For the past decade, erbium-doped integrated waveguide amplifiers and lasers have shown excellent potential for on-chip amplification and generation of light at the important telecommunication wavelength regime. However, Er-based integrated devices can only provide small gain per unit length due to the severe energy-transfer between the Er-ions at high concentration levels. Therefore, active ion concentrations have been limited to <1% levels in these devices for optimal performance. Here, we show an efficient and practical way of fabricating Er-doped Al₂O₃ with Er-concentration as high as ∼3.5% before concentration quenching starts to limit the C-band emission in our material.

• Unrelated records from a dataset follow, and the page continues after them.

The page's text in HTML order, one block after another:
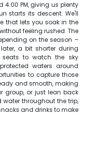
4:00 PM, giving us plenty
starts its descent. We'll
that lets you soak in the
feeling rushed. The
on the season –
a bit shorter during
seats to watch the sky
waters around
to capture those
and smooth, making
group, or just lean back
water throughout the trip,
and drinks to make
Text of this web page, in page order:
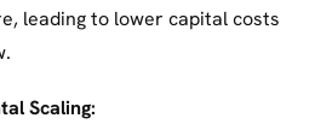
leading to lower capital costs
Scaling:
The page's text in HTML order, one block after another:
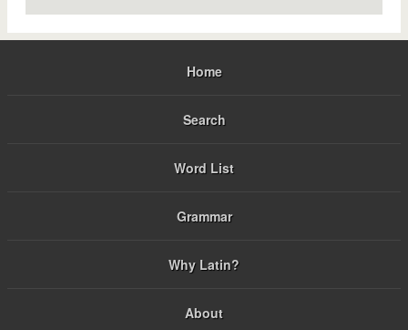
Home
Search
Word List
Grammar
Why Latin?
About
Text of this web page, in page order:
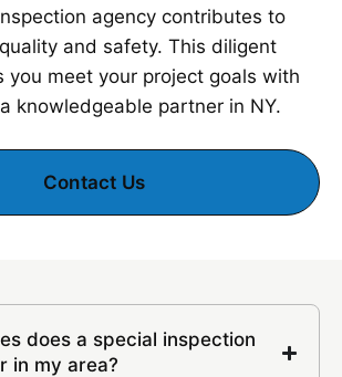
agency contributes to
and safety. This diligent
you meet your project goals with
knowledgeable partner in NY.
Contact Us
does a special inspection
in my area?
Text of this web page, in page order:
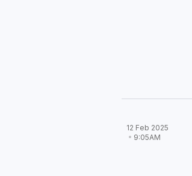
12 Feb 2025
9:05AM
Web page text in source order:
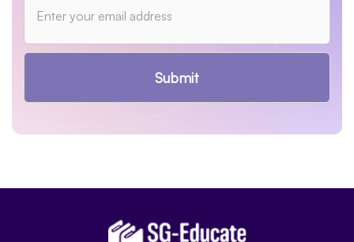
Submit
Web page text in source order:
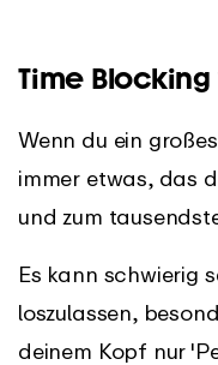
Time
Wenn du ein
immer etwas, das
und zum
Es kann schwierig
loszulassen,
deinem Kopf nur
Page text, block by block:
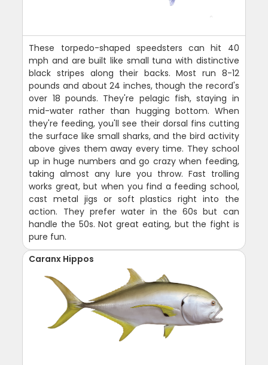
These torpedo-shaped speedsters can hit 40
mph and are built like small tuna with distinctive
black stripes along their backs. Most run 8-12
pounds and about 24 inches, though the record's
over 18 pounds. They're pelagic fish, staying in
mid-water rather than hugging bottom. When
they're feeding, you'll see their dorsal fins cutting
the surface like small sharks, and the bird activity
above gives them away every time. They school
up in huge numbers and go crazy when feeding,
taking almost any lure you throw. Fast trolling
works great, but when you find a feeding school,
cast metal jigs or soft plastics right into the
action. They prefer water in the 60s but can
handle the 50s. Not great eating, but the fight is
pure fun.
Caranx Hippos
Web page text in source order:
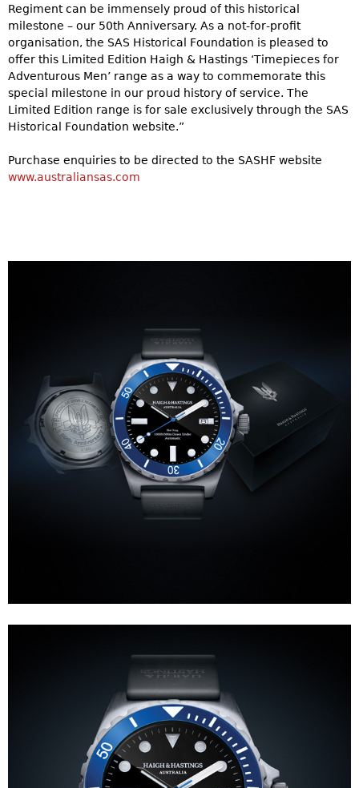
Regiment can be immensely proud of this historical
milestone – our 50th Anniversary. As a not‑for‑profit
organisation, the SAS Historical Foundation is pleased to
offer this Limited Edition Haigh & Hastings ‘Timepieces for
Adventurous Men’ range as a way to commemorate this
special milestone in our proud history of service. The
Limited Edition range is for sale exclusively through the SAS
Historical Foundation website.”
Purchase enquiries to be directed to the SASHF website
www.australiansas.com
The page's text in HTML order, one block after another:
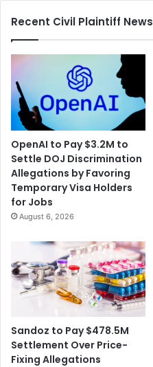
Recent Civil Plaintiff News
OpenAI to Pay $3.2M to
Settle DOJ Discrimination
Allegations by Favoring
Temporary Visa Holders
for Jobs
August 6, 2026
Sandoz to Pay $478.5M
Settlement Over Price-
Fixing Allegations
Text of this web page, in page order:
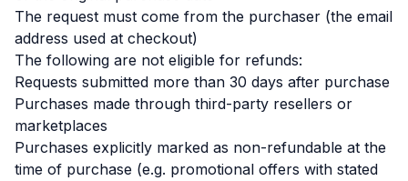
The request must come from the purchaser (the email
address used at checkout)
The following are not eligible for refunds:
Requests submitted more than 30 days after purchase
Purchases made through third-party resellers or
marketplaces
Purchases explicitly marked as non-refundable at the
time of purchase (e.g. promotional offers with stated

The Er-doped Al₂O₃ was fabricated by engineering the distribution of the Er-ions in Al₂O₃ with the atomic layer deposition (ALD) technique. By choosing a proper precursor for the fabrication of Er₂O₃, the steric hindrance effect was utilized to increase the distance between the Er-ions in the lateral direction. In the vertical direction, the distance was controlled by introducing subsequent Al₂O₃ layers between Er₂O₃ layers. This atomic scale control of the Er-ion distribution allows us to enhance the photoluminescence of our Er:Al₂O₃ material by up to 16 times stronger when compared to the case where the Er-concentration is ∼0.6%. In addition, long lifetime of approximately 5 ms is preserved in the Er-ions even at such high concentration levels. Thus, our optimized ALD process shows very promising potential for the deposition of optical gain media for integrated photonics structures.